2. Asks mana-media for everything scoped to `app=website`.
3. Reports items older than 30 days that aren't referenced anywhere.
**Current status: report-only.** No deletion. After 23 weeks of production reports showing the candidate list is stable and doesn't include false positives, we flip a `--delete` flag in a follow-up commit.
## Future (M7.x)
- Per-site view counts. Would require a cheap counter table (`website.site_views { site_id, day, count }`) incremented from the public-read handler. Skipped in M7 first-pass because the analytics block already covers the per-visit needs; add when someone asks for a dashboard inside the editor.
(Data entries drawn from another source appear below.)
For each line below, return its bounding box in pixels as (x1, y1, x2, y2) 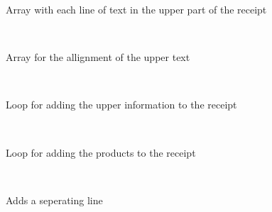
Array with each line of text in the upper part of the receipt (6, 2, 267, 16)
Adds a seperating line (6, 192, 103, 207)
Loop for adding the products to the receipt (6, 145, 196, 160)
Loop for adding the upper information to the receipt (6, 97, 237, 112)
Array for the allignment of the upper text (6, 50, 190, 65)
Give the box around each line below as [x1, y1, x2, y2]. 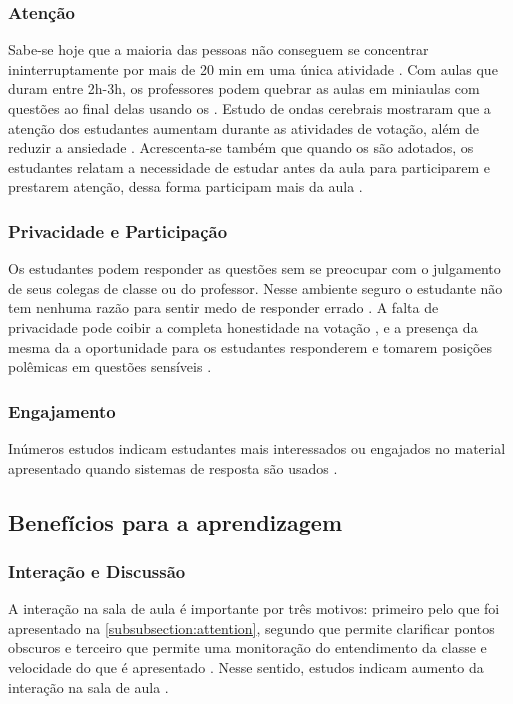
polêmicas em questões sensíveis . [8, 356, 212, 377]
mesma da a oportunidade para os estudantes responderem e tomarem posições [8, 336, 493, 357]
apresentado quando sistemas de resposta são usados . [8, 457, 338, 478]
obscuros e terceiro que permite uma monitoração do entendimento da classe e [8, 637, 487, 658]
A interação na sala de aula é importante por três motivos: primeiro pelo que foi [8, 598, 500, 619]
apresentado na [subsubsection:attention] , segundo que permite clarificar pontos [8, 617, 495, 638]
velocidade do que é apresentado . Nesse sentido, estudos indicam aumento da [8, 656, 484, 677]
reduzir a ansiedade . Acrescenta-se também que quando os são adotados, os [8, 137, 474, 158]
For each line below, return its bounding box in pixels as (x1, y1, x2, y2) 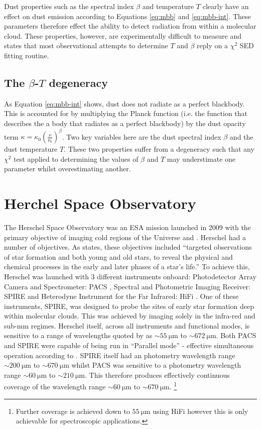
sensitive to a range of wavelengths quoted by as (4, 330, 153, 341)
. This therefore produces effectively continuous (84, 369, 230, 380)
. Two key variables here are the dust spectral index (62, 131, 221, 142)
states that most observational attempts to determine (4, 40, 168, 51)
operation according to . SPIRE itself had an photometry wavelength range (4, 350, 235, 360)
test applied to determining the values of (14, 153, 139, 164)
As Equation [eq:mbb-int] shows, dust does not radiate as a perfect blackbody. (4, 98, 245, 109)
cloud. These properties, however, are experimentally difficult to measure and (4, 30, 241, 41)
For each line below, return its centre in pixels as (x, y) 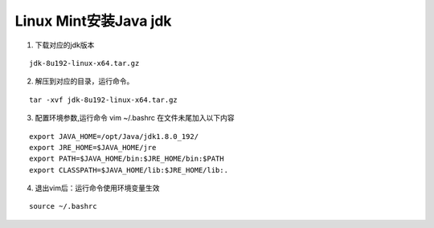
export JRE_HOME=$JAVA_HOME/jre (93, 147)
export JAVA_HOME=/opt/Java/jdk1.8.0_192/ (114, 136)
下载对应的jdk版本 (65, 45)
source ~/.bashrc (63, 206)
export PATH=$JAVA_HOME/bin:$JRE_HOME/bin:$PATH (127, 159)
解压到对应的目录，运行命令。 (84, 81)
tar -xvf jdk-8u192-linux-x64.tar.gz (104, 100)
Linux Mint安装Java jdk (93, 21)
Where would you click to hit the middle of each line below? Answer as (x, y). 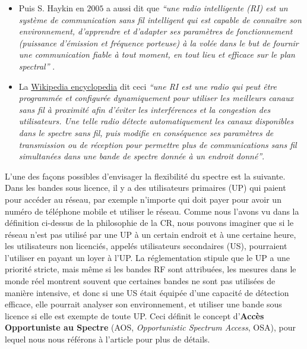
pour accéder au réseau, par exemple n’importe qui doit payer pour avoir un (143, 199)
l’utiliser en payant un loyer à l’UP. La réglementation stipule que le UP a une (147, 257)
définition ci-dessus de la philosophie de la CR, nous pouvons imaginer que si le (149, 223)
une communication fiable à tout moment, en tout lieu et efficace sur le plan (157, 54)
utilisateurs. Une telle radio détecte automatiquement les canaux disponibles (156, 121)
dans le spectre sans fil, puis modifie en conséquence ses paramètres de (146, 132)
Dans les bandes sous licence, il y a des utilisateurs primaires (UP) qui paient (145, 188)
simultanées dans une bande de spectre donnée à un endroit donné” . (142, 156)
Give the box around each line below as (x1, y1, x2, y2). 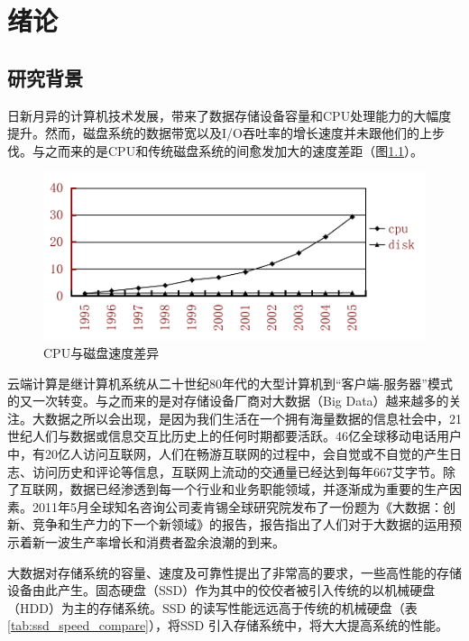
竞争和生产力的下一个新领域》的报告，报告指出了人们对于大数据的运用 (32, 515, 449, 534)
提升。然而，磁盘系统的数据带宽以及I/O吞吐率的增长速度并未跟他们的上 (7, 124, 432, 142)
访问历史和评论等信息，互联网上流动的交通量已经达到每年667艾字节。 (32, 462, 443, 481)
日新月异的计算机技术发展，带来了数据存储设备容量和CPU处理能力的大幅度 (7, 105, 452, 124)
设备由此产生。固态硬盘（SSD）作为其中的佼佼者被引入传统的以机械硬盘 (7, 581, 436, 600)
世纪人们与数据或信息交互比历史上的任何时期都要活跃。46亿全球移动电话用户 (7, 426, 462, 445)
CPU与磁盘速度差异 (43, 343, 160, 362)
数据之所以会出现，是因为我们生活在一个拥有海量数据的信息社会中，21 (44, 408, 462, 427)
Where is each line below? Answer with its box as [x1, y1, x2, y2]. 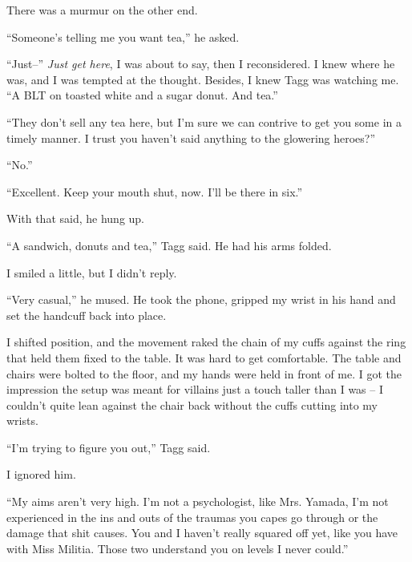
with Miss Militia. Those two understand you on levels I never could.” [6, 540, 349, 556]
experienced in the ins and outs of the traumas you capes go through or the [6, 508, 378, 525]
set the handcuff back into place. [6, 306, 167, 323]
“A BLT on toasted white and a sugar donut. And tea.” [6, 87, 278, 103]
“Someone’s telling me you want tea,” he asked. [6, 28, 240, 45]
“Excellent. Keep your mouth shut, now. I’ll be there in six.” [6, 183, 303, 200]
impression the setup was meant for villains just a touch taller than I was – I [6, 381, 384, 398]
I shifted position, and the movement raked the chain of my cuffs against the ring [6, 334, 406, 350]
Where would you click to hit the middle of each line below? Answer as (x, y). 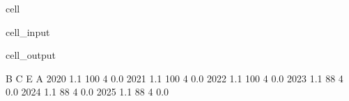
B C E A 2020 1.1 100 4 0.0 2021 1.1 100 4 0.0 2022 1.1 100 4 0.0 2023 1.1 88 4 (174, 78)
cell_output (31, 55)
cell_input (28, 31)
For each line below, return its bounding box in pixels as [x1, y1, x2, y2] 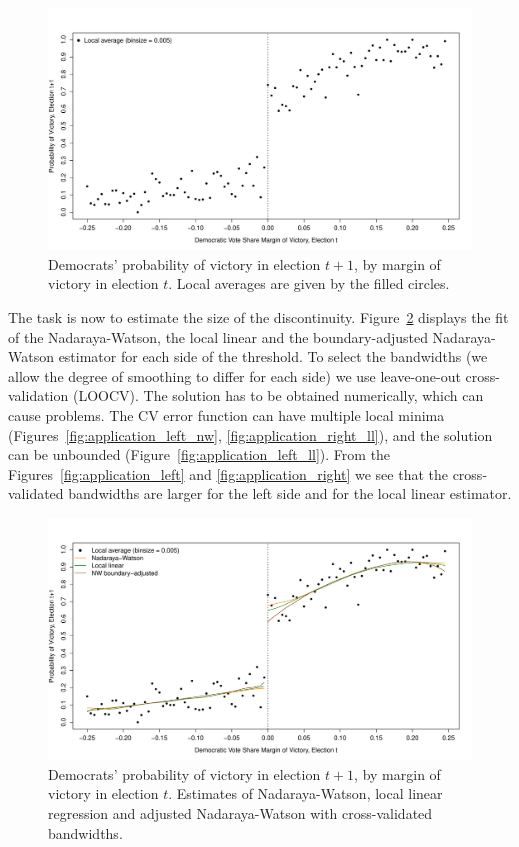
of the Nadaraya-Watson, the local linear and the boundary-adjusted [8, 326, 428, 347]
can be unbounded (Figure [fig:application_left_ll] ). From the [8, 444, 391, 465]
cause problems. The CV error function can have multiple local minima [8, 404, 445, 425]
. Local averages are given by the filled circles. [168, 273, 450, 294]
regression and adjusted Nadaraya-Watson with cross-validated [48, 802, 433, 823]
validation [8, 385, 69, 406]
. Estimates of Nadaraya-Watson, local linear [168, 783, 443, 804]
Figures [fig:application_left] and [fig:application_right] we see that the [8, 463, 448, 484]
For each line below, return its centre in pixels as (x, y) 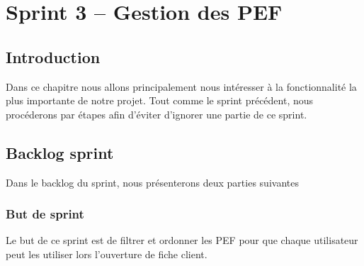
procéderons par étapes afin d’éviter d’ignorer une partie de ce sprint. (157, 114)
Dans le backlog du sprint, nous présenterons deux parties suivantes (152, 182)
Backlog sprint (60, 152)
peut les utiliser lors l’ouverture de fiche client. (107, 254)
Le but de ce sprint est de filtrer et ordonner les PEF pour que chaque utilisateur (182, 240)
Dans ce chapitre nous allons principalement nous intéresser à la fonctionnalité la (181, 86)
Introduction (53, 56)
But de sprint (45, 214)
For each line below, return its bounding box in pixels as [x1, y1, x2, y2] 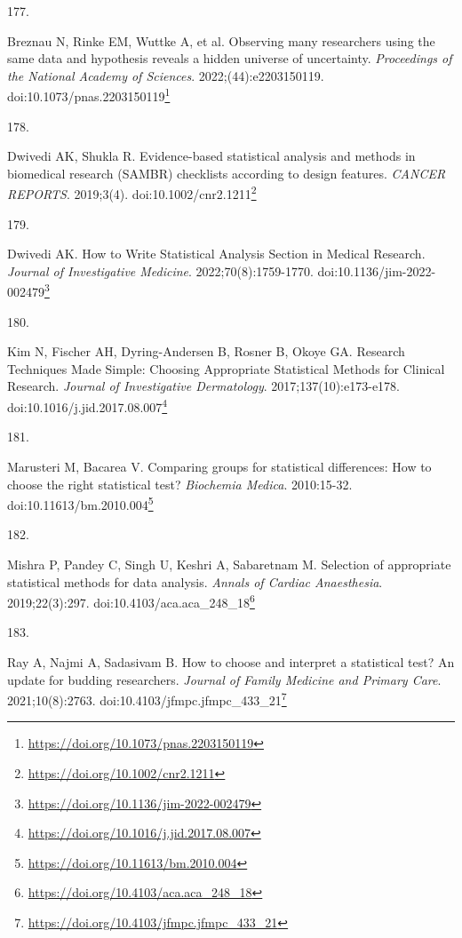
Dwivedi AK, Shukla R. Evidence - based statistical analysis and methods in [7, 147, 416, 165]
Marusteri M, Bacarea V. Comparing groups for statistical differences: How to [7, 457, 432, 475]
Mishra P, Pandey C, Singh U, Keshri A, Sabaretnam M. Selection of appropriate [7, 554, 451, 573]
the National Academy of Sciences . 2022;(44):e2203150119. [7, 66, 324, 84]
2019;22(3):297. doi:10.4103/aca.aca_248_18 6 [7, 591, 255, 611]
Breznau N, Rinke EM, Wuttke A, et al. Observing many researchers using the [7, 31, 435, 50]
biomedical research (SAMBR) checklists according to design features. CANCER [7, 163, 446, 182]
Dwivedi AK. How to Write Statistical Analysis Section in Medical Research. [7, 244, 426, 263]
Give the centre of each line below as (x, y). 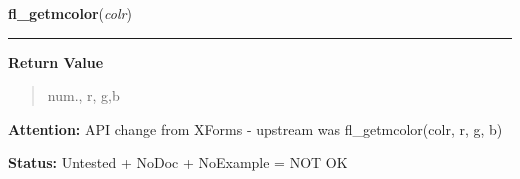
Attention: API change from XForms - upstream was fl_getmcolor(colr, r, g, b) (255, 128)
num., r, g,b (83, 95)
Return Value (56, 61)
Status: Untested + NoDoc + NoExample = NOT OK (178, 162)
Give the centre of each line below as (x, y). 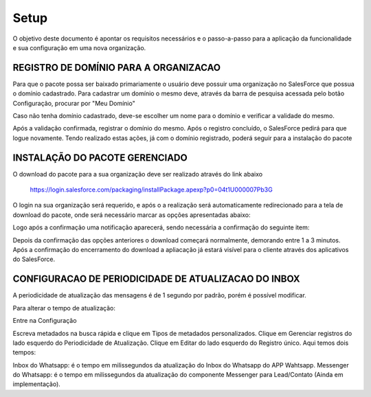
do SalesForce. (34, 259)
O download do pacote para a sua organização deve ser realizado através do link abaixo (138, 174)
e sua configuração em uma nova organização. (79, 47)
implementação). (37, 384)
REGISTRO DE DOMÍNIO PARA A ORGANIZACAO (117, 68)
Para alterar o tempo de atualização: (64, 308)
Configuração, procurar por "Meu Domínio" (74, 103)
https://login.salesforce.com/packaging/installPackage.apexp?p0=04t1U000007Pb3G (151, 190)
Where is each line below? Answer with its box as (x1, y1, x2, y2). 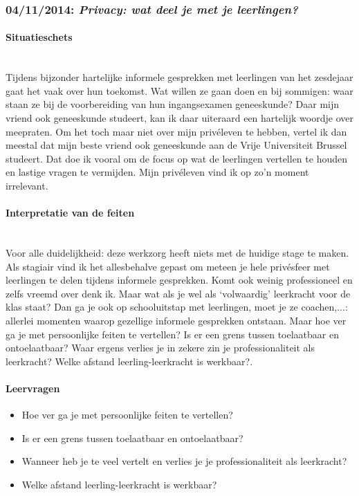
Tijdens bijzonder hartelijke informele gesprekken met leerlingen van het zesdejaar (6, 70, 353, 84)
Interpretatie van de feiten (6, 205, 135, 220)
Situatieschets (6, 30, 73, 44)
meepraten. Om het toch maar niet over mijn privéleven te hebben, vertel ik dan (6, 124, 347, 138)
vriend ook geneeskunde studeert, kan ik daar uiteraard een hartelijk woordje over (6, 111, 353, 125)
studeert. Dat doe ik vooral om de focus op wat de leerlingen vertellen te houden (6, 151, 347, 165)
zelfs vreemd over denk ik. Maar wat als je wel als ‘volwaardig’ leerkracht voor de (6, 286, 351, 300)
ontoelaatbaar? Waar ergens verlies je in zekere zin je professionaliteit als (6, 340, 315, 355)
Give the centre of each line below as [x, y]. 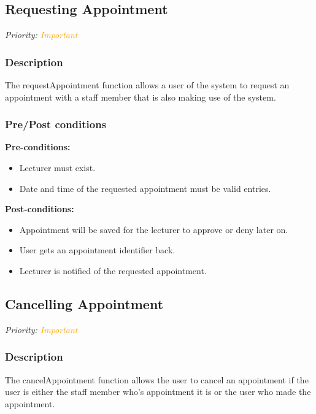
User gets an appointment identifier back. [97, 250]
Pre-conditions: [38, 147]
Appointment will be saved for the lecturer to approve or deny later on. [154, 229]
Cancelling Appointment [84, 303]
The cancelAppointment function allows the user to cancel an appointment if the [157, 379]
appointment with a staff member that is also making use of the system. [141, 97]
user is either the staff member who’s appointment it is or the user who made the [158, 392]
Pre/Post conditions [56, 124]
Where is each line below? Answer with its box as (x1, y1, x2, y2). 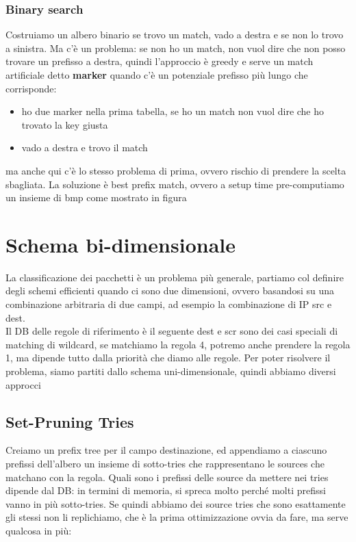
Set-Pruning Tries (5, 411, 134, 432)
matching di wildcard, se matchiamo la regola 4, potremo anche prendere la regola (5, 337, 351, 351)
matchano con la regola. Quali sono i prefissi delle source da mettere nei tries (5, 469, 329, 484)
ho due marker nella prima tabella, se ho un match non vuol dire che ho (21, 104, 325, 118)
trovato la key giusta (21, 117, 108, 131)
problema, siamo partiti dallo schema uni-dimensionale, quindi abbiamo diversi (5, 364, 336, 378)
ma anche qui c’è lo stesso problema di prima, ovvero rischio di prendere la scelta (5, 163, 346, 177)
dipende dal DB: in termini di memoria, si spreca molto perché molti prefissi (5, 483, 326, 498)
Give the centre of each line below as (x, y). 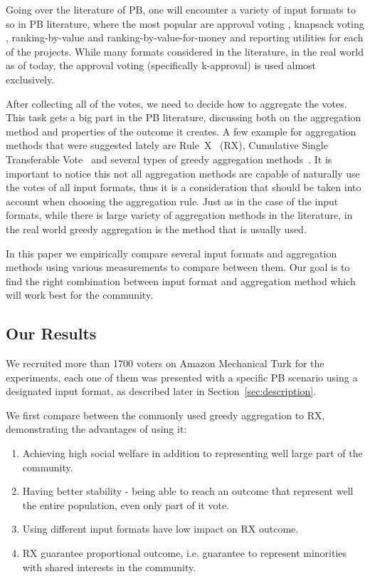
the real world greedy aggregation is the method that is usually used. (156, 229)
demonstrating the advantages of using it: (96, 429)
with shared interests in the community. (109, 567)
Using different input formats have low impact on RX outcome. (160, 529)
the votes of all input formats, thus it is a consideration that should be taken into (184, 187)
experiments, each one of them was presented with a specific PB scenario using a (182, 377)
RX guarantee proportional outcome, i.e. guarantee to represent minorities (185, 553)
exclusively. (30, 79)
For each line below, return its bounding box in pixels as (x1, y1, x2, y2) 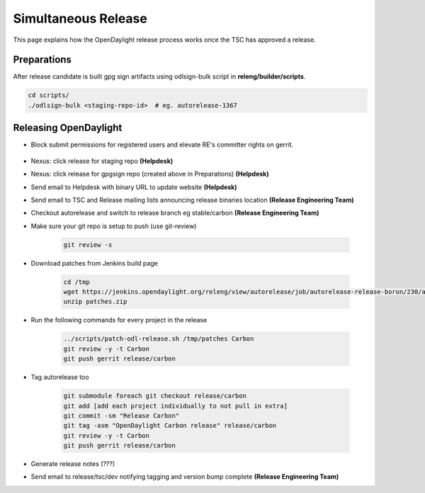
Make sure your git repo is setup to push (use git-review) (30, 222, 197, 230)
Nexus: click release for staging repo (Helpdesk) (30, 157, 174, 165)
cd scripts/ (28, 91, 70, 99)
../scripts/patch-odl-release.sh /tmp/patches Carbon (63, 335, 254, 343)
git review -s (63, 241, 113, 249)
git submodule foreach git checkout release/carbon (63, 392, 247, 400)
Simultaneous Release (13, 11, 148, 26)
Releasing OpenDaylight (13, 122, 123, 134)
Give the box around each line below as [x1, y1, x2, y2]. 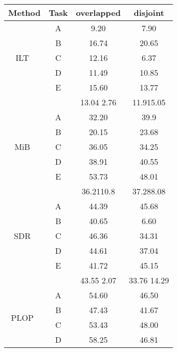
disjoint [134, 7, 164, 18]
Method [8, 7, 41, 18]
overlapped [76, 7, 121, 18]
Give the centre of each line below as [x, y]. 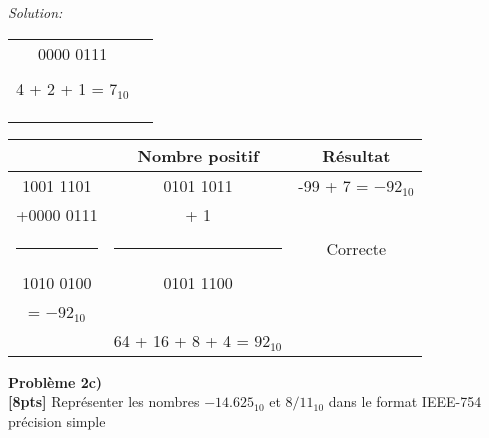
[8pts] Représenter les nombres [104, 401]
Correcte [356, 248]
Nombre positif [198, 155]
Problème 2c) [55, 381]
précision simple [57, 420]
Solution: [35, 12]
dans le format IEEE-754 [405, 401]
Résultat [356, 155]
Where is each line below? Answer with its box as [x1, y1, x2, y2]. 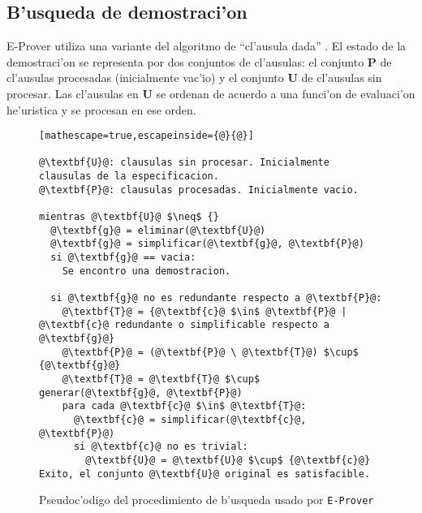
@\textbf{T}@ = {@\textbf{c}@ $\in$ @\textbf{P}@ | [62, 305, 347, 317]
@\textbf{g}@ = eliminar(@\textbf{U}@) [50, 224, 266, 236]
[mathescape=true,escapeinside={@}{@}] [39, 130, 254, 142]
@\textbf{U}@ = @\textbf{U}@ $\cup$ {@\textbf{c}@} [85, 454, 371, 466]
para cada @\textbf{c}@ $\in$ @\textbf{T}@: [62, 400, 307, 412]
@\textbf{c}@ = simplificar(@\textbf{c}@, [73, 413, 307, 425]
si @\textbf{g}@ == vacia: [50, 252, 196, 264]
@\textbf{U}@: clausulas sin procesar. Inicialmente [39, 157, 329, 169]
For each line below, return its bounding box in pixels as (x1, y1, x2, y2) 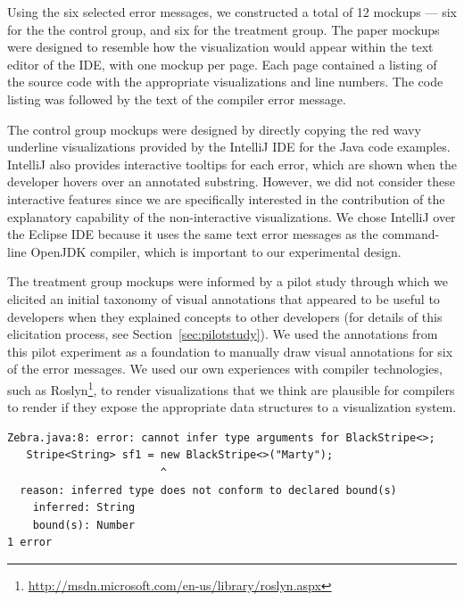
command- (382, 225, 440, 243)
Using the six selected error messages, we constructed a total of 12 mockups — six (7, 3, 457, 21)
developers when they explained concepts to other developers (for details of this (7, 307, 443, 325)
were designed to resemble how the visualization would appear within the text (7, 37, 434, 56)
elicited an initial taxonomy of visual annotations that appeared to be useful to (7, 289, 440, 308)
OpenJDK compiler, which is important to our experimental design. (30, 242, 402, 260)
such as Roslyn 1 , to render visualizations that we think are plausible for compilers (7, 377, 455, 399)
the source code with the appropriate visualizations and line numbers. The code (7, 72, 443, 91)
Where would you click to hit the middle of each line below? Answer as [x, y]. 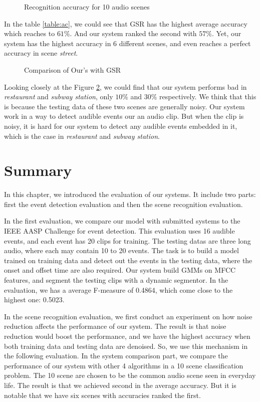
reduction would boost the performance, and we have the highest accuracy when [127, 336]
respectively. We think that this [208, 96]
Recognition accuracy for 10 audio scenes [87, 7]
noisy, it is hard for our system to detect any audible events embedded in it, [121, 126]
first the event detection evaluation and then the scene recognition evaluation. [123, 204]
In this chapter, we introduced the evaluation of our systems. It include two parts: [130, 194]
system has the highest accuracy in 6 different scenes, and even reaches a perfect [127, 43]
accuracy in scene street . [41, 53]
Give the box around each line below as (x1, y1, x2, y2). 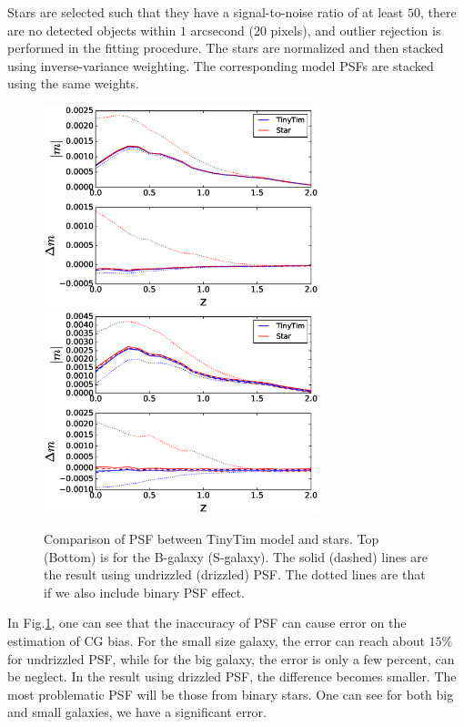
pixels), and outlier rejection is (270, 20, 441, 39)
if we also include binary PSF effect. (44, 582, 246, 601)
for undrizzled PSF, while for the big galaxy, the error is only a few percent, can (7, 649, 455, 668)
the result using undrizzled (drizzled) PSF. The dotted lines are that (44, 565, 426, 584)
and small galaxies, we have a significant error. (7, 702, 267, 722)
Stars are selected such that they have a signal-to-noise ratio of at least (7, 3, 404, 21)
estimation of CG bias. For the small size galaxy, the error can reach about (7, 631, 425, 650)
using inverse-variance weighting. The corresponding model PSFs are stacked (7, 56, 434, 75)

- Cloudflare hostname status reconciliation. Once the CF SaaS API is wired, a periodic poller should compare our `custom_domains.status` against CF's `hostname.ssl.status` and flag drift.
- Submission-payload retention job. Fields are kept indefinitely today; when target-delivery lands (M4.x) the job runs after delivery and nulls the payload, keeping only IDs + status.